DEPARTMENT OF HEALTH AND HUMAN SERVICES

Agency for Healthcare Research and Quality


Agency Information Collection Activities: Proposed Collection; 
Comment Request

AGENCY: Agency for Healthcare Research and Quality, HHS.

ACTION: Notice.

-----------------------------------------------------------------------

SUMMARY: This notice announces the intention of the Agency for 
Healthcare Research and Quality (AHRQ) to request that the Office of 
Management and Budget (OMB) approve the proposed information collection 
project: ``TeamSTEPPS 2.0 Online Master Trainer Course.'' In accordance 
with the Paperwork Reduction Act of 1995, Public Law 104-13 (44 U.S.C. 
3506(c)(2)(A)), AHRQ invites the public to comment on this proposed 
information collection.
    This proposed information collection was previously published in 
the Federal Register on May 14th 2014 and allowed 60 days for public 
comment. No comments were received. The purpose of this notice is to 
allow an additional 30 days for public comment.

DATES: Comments on this notice must be received by October 22, 2014.

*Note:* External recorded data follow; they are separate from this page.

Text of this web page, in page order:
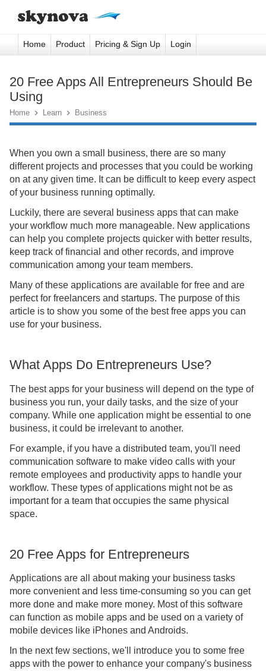
Home Product Pricing & Sign Up Login
20 Free Apps All Entrepreneurs Should Be
Using
Home  Learn  Business
When you own a small business, there are so many
different projects and processes that you could be working
on at any given time. It can be difficult to keep every aspect
of your business running optimally.
Luckily, there are several business apps that can make
your workflow much more manageable. New applications
can help you complete projects quicker with better results,
keep track of financial and other records, and improve
communication among your team members.
Many of these applications are available for free and are
perfect for freelancers and startups. The purpose of this
article is to show you some of the best free apps you can
use for your business.
What Apps Do Entrepreneurs Use?
The best apps for your business will depend on the type of
business you run, your daily tasks, and the size of your
company. While one application might be essential to one
business, it could be irrelevant to another.
For example, if you have a distributed team, you'll need
communication software to make video calls with your
remote employees and productivity apps to handle your
workflow. These types of applications might not be as
important for a team that occupies the same physical
space.
20 Free Apps for Entrepreneurs
Applications are all about making your business tasks
more convenient and less time-consuming so you can get
more done and make more money. Most of this software
can function as mobile apps and be used on a variety of
mobile devices like iPhones and Androids.
In the next few sections, we'll introduce you to some free
apps with the power to enhance your company's business
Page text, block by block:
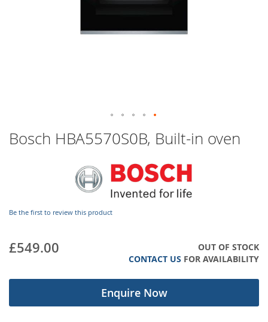
Bosch HBA5570S0B, Built-in oven
Be the first to review this product
£549.00
OUT OF STOCK
CONTACT US FOR AVAILABILITY
Enquire Now
to
gallery
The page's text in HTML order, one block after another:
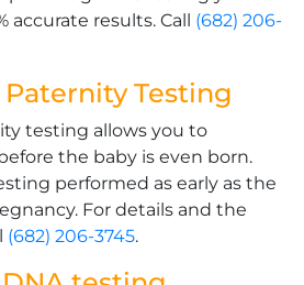
accurate results. Call (682) 206-
Paternity Testing
testing allows you to
the baby is even born.
performed as early as the
For details and the
(682) 206-3745.
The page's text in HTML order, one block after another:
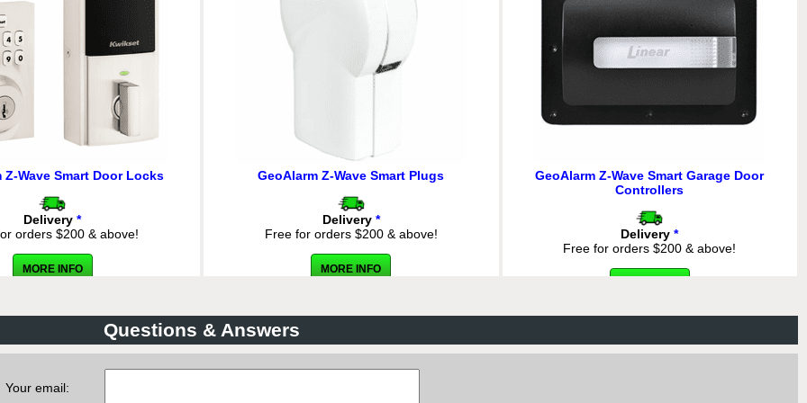
8-Zone Hardwired-to-
$134.97
Order:$89.98
Delivery
orders $200 & above!
GeoTSLR - GeoAlarm Wireless 345 MHz-to-
List Price:
Our Price: $62.98
Z-Wave Smart Door Locks
Delivery *
orders $200 & above!
MORE INFO
GeoAlarm Z-Wave Smart Plugs
Delivery *
Free for orders $200 & above!
MORE INFO
GeoAlarm Z-Wave Smart Garage Door
Controllers
Delivery *
Free for orders $200 & above!
Questions & Answers
Your email:
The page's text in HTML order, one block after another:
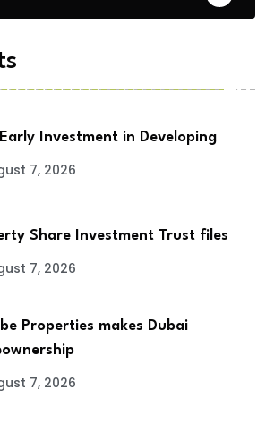
Investment in Developing
7, 2026
Share Investment Trust files
7, 2026
Properties makes Dubai
7, 2026
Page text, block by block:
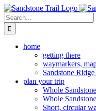
Skip
to
content
Search
for:
home
getting there
waymarkers,
Sandstone
plan your trip
Whole
Whole
Short, circular
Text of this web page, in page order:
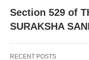
Section 529 of
SURAKSHA
RECENT POSTS
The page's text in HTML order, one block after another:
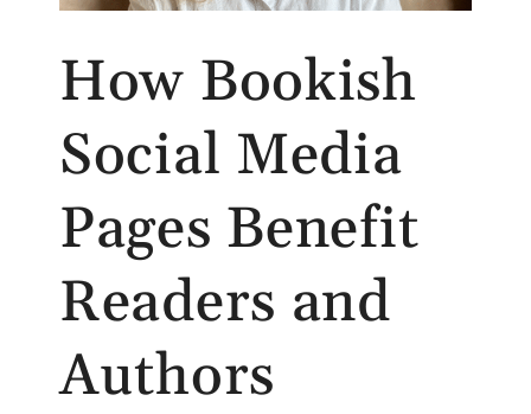
How Bookish
Social Media
Pages Benefit
Readers and
Authors
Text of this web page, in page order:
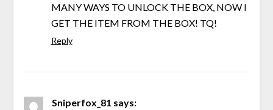
MANY WAYS TO UNLOCK THE BOX, NOW I
GET THE ITEM FROM THE BOX! TQ!
Reply
Sniperfox_81 says:
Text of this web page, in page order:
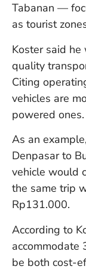
Tabanan —
as tourist
Koster said
quality
Citing
vehicles are
powered ones.
As an
Denpasar to
vehicle would
the same trip
Rp131.000.
According to
accommodate
be both cost-
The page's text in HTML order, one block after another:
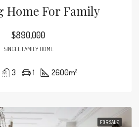
Home For Family
$890,000
SINGLE FAMILY HOME
3 1 2600m²
FOR SALE
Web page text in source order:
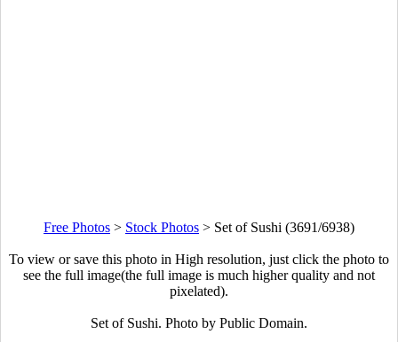
Free Photos > Stock Photos > Set of Sushi (3691/6938)
To view or save this photo in High resolution, just click the photo to
see the full image(the full image is much higher quality and not
pixelated).
Set of Sushi. Photo by Public Domain.
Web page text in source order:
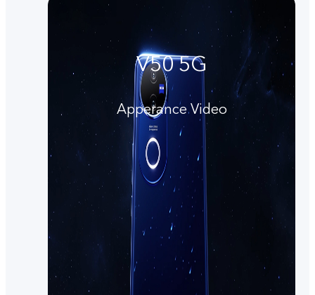
V50 5G
Apperance Video
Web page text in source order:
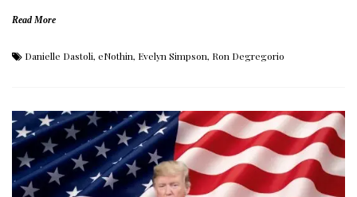
Read More
Danielle Dastoli, eNothin, Evelyn Simpson, Ron Degregorio
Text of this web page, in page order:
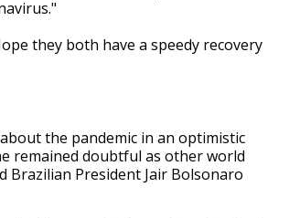
they both have a speedy recovery
the pandemic in an optimistic
remained doubtful as other world
Brazilian President Jair Bolsonaro
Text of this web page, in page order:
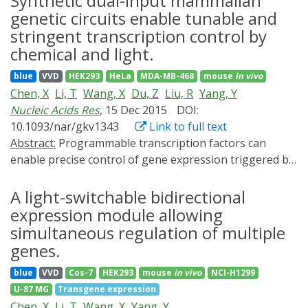
regulated gene expression systems based on
photoreceptors and two-component regulatory
systems (TCSs) have been reported, which respond to
blue, green or red light.
genetic circuits enable tunable and
stringent transcription control by
chemical and light.
blue VVD HEK293 HeLa MDA-MB-468 mouse in vivo
Chen, X Li, T Wang, X Du, Z Liu, R Yang, Y
Nucleic Acids Res, 15 Dec 2015
DOI:
10.1093/nar/gkv1343
Link to full text
Abstract:
enable precise control of gene expression triggered by
transgene system with combined benefits of a chemical
inducer and light inducer, we created various chimeric
promoters through the assembly of different copies of
the tet operator and Gal4 operator module, which
simultaneously responded to a tetracycline-responsive
transcription factor and a light-switchable
transactivator. The activities of these chimeric
A light-switchable bidirectional
expression module allowing
simultaneous regulation of multiple
genes.
blue VVD Cos-7 HEK293 mouse in vivo
NCI-H1299
U-87 MG
Transgene expression
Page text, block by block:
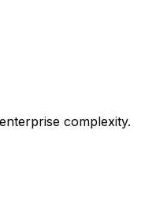
complexity.
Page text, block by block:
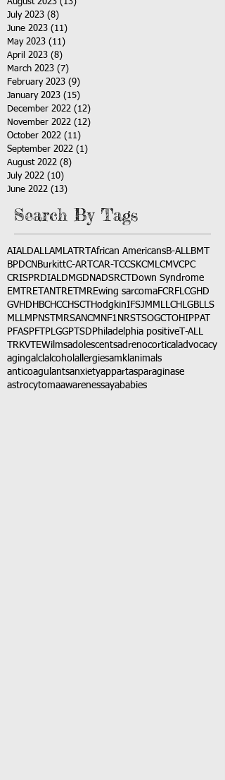
July 2023 (8)
June 2023 (11)
May 2023 (11)
April 2023 (8)
March 2023 (7)
February 2023 (9)
January 2023 (15)
December 2022 (12)
November 2022 (12)
October 2022 (11)
September 2022 (1)
August 2022 (8)
July 2022 (10)
June 2022 (13)
Search By Tags
AIALDALLAMLATRT African AmericansB-ALLBMT
BPDCN BurkittC-ART CAR-T CCSKCMLCMVCPC
CRISPRDIALDMGDNADSRCT
Down Syndrome
EMTRETANTRETMREwing sarcomaFCRFLCGHD
GVHD HBCHCCHSCT HodgkinIFSJMMLLCH LGBLLS
MLLMPNST MRSANCM NF1 NRSTSOGCT OHIPPAT
PFASPFT PLGGPTSD Philadelphia positive T-ALL
TRKVTEWilmsadolescentsadrenocortical advocacy
agingalclalcohol allergiesamkl animals
anticoagulantsanxietyappartasparaginase
astrocytomaawarenessayababies
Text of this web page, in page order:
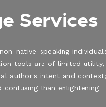
Services
native-speaking
tools are of limited
author's intent and
confusing than enlightening
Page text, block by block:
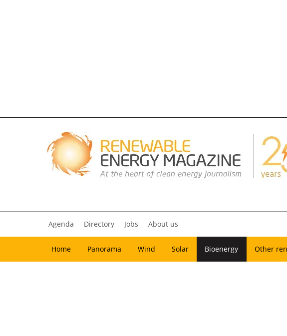
Agenda Directory Jobs About us
Home Panorama Wind Solar Bioenergy Other
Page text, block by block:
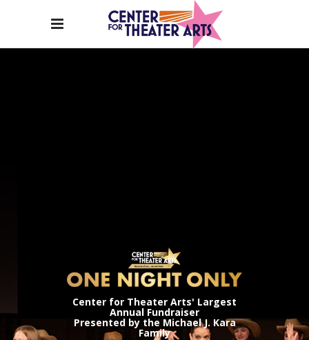
Center for Theater Arts' Largest
Annual Fundraiser
Presented by the Michael J. Kara
Family
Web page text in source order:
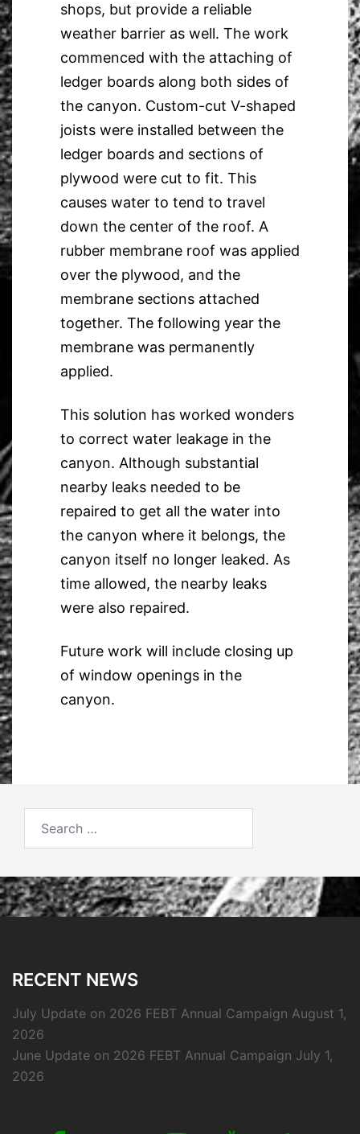
shops, but provide a reliable
weather barrier as well. The work
commenced with the attaching of
ledger boards along both sides of
the canyon. Custom-cut V-shaped
joists were installed between the
ledger boards and sections of
plywood were cut to fit. This
causes water to tend to travel
down the center of the roof. A
rubber membrane roof was applied
over the plywood, and the
membrane sections attached
together. The following year the
membrane was permanently
applied.
This solution has worked wonders
to correct water leakage in the
canyon. Although substantial
nearby leaks needed to be
repaired to get all the water into
the canyon where it belongs, the
canyon itself no longer leaked. As
time allowed, the nearby leaks
were also repaired.
Future work will include closing up
of window openings in the
canyon.
RECENT NEWS
July Update on 2026 FEBT Annual Campaign August 1,
2026
June Update on 2026 FEBT Annual Campaign July 1,
2026
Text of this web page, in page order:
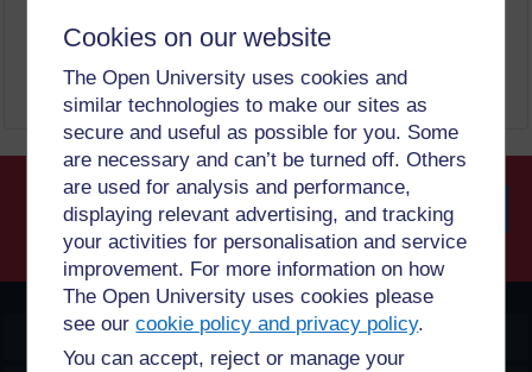
Cookies on our website
The Open University uses cookies and
similar technologies to make our sites as
secure and useful as possible for you. Some
are necessary and can’t be turned off. Others
are used for analysis and performance,
displaying relevant advertising, and tracking
your activities for personalisation and service
improvement. For more information on how
The Open University uses cookies please
see ourcookie policy and privacy policy.
You can accept, reject or manage your
by registering with your email address. It only
takes a few moments.
Sign in Register
OpenLearn Create
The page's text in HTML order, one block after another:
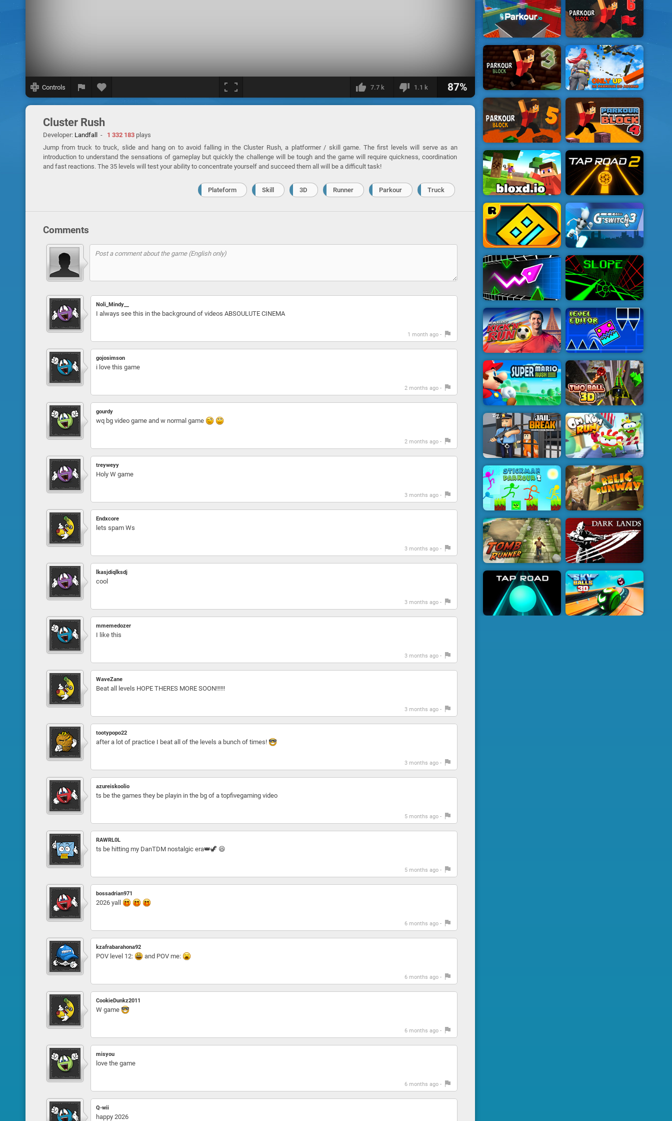
Controls 7.7 k 1.1 k 87%
Cluster Rush
Developer: Landfall - 1 332 183plays
Jump from truck to truck, slide and hang on to avoid falling in the Cluster Rush, a platformer / skill game. The first levels will serve as an
introduction to understand the sensations of gameplay but quickly the challenge will be tough and the game will require quickness, coordination
and fast reactions. The 35 levels will test your ability to concentrate yourself and succeed them all will be a difficult task!
Plateform Skill 3D Runner Parkour Truck
Comments
Noli_Mindy__
I always see this in the background of videos ABSOULUTE CINEMA
1 month ago -
gojosimson
i love this game
2 months ago -
gourdy
wq bg video game and w normal game
2 months ago -
treyweyy
Holy W game
3 months ago -
Endxcore
lets spam Ws
3 months ago -
lkasjdiqlksdj
cool
3 months ago -
mmemedozer
I like this
3 months ago -
WaveZane
Beat all levels HOPE THERES MORE SOON!!!!!!
3 months ago -
tootypopo22
after a lot of practice I beat all of the levels a bunch of times!
3 months ago -
azureiskoolio
ts be the games they be playin in the bg of a topfivegaming video
5 months ago -
RAWRL0L
ts be hitting my DanTDM nostalgic era👑🦖 😆
5 months ago -
bossadrian971
2026 yall
6 months ago -
kzafrabarahona92
POV level 12: and POV me:
6 months ago -
CookieDunkz2011
W game
6 months ago -
misyou
love the game
6 months ago -
Q-wii
happy 2026
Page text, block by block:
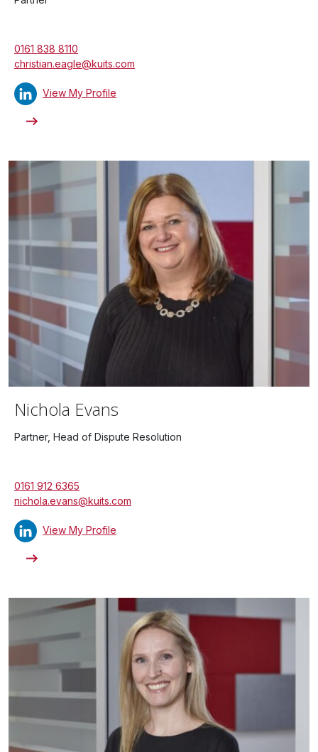
0161 838 8110
christian.eagle@kuits.com
View My Profile
Nichola Evans
Partner, Head of Dispute Resolution
0161 912 6365
nichola.evans@kuits.com
View My Profile
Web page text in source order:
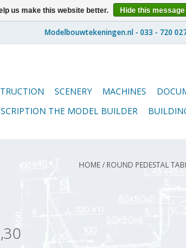
SCENERY MACHINES
THE MODEL BUILDER
HOME/ ROUND PEDESTAL
us make this website better. Hide this message
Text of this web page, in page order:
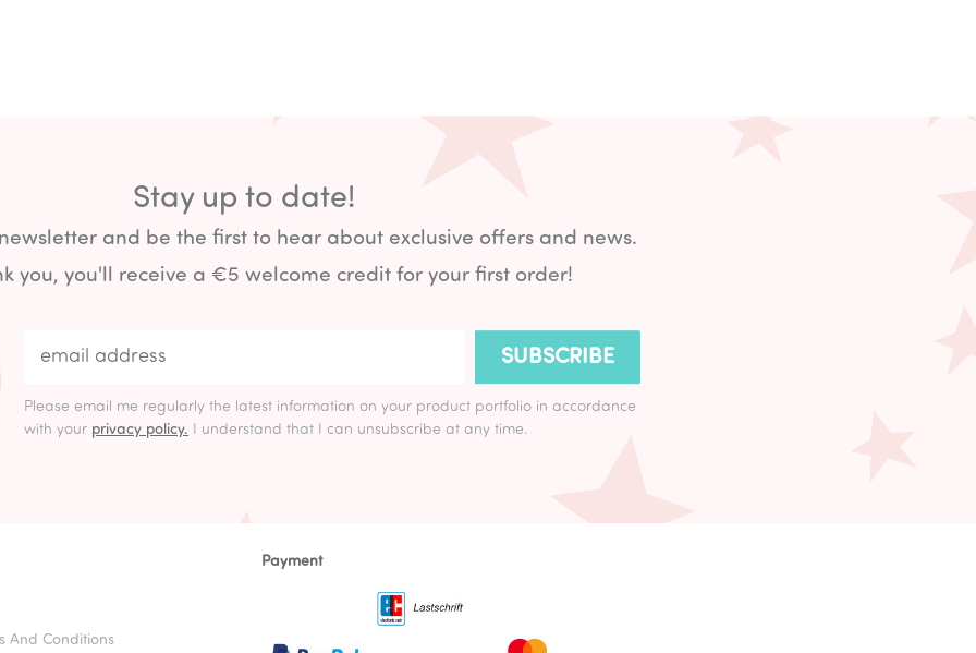
Stay up to date!
and be the first to hear about exclusive offers and news.
you, you'll receive a €5 welcome credit for your first order!
SUBSCRIBE
Please email me regularly the latest information on your product portfolio in accordance
with your privacy policy. I understand that I can unsubscribe at any time.
And Conditions
Payment
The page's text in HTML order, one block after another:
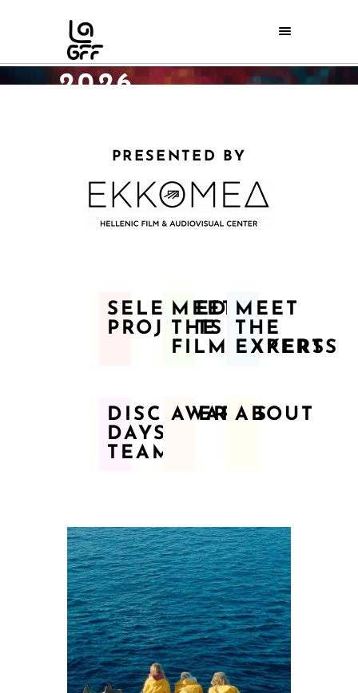
DISCOVERY
DAYS AWARDS
2026
PRESENTED BY
SELECTED
PROJECTS
MEET
THE
FILMMAKERS
MEET
THE
EXPERTS
DISCOVERY
DAYS
TEAM
AWARDSABOUT
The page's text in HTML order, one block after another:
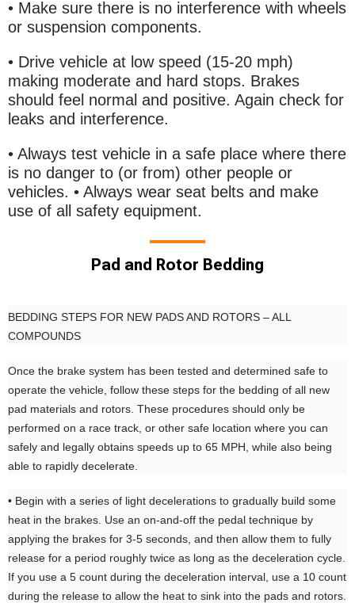
• Make sure there is no interference with wheels
or suspension components.
• Drive vehicle at low speed (15-20 mph)
making moderate and hard stops. Brakes
should feel normal and positive. Again check for
leaks and interference.
• Always test vehicle in a safe place where there
is no danger to (or from) other people or
vehicles. • Always wear seat belts and make
use of all safety equipment.
Pad and Rotor Bedding
BEDDING STEPS FOR NEW PADS AND ROTORS – ALL
COMPOUNDS
Once the brake system has been tested and determined safe to
operate the vehicle, follow these steps for the bedding of all new
pad materials and rotors. These procedures should only be
performed on a race track, or other safe location where you can
safely and legally obtains speeds up to 65 MPH, while also being
able to rapidly decelerate.
• Begin with a series of light decelerations to gradually build some
heat in the brakes. Use an on-and-off the pedal technique by
applying the brakes for 3-5 seconds, and then allow them to fully
release for a period roughly twice as long as the deceleration cycle.
If you use a 5 count during the deceleration interval, use a 10 count
during the release to allow the heat to sink into the pads and rotors.
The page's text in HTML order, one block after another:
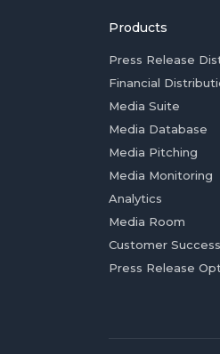
Products
Press Release
Financial
Media Suite
Media Database
Media Pitching
Media Monitoring
Analytics
Media Room
Customer Success
Press Release
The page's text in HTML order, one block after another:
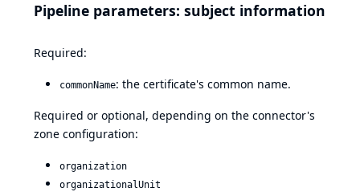
Pipeline parameters: subject information
Required:
commonName: the certificate's common name.
Required or optional, depending on the connector's
zone configuration:
organization
organizationalUnit
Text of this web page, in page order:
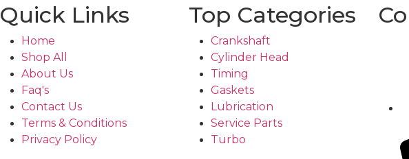
Quick Links
Home
Shop All
About Us
Faq's
Contact Us
Terms & Conditions
Privacy Policy
Top Categories
Crankshaft
Cylinder Head
Timing
Gaskets
Lubrication
Service Parts
Turbo
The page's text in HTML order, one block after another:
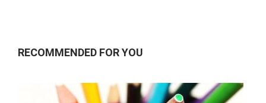
RECOMMENDED FOR YOU
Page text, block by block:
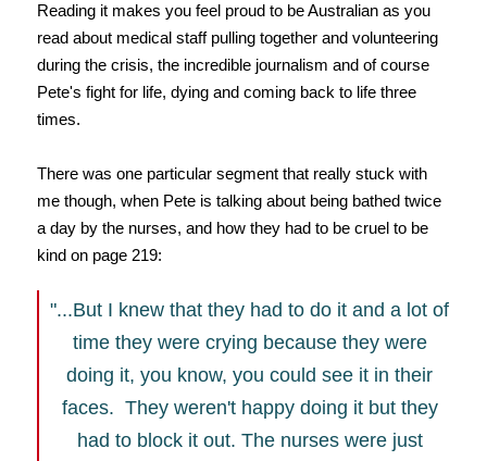
Reading it makes you feel proud to be Australian as you
read about medical staff pulling together and volunteering
during the crisis, the incredible journalism and of course
Pete's fight for life, dying and coming back to life three
times.
There was one particular segment that really stuck with
me though, when Pete is talking about being bathed twice
a day by the nurses, and how they had to be cruel to be
kind on page 219:
"...But I knew that they had to do it and a lot of
time they were crying because they were
doing it, you know, you could see it in their
faces. They weren't happy doing it but they
had to block it out. The nurses were just
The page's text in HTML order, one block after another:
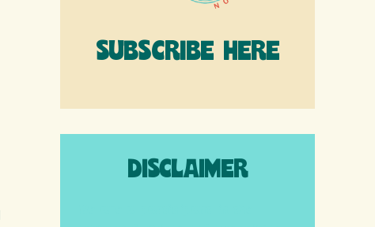
SUBSCRIBE HERE
DISCLAIMER

ADDRESSES: Written comments should be submitted to: Doris Lefkowitz, 
Reports Clearance Officer, AHRQ, by email at 
doris.lefkowitz@ahrq.hhs.gov.

[[Page 56584]]

    Copies of the proposed collection plans, data collection 
instruments, and specific details on the estimated burden can be 
obtained from the AHRQ Reports Clearance Officer.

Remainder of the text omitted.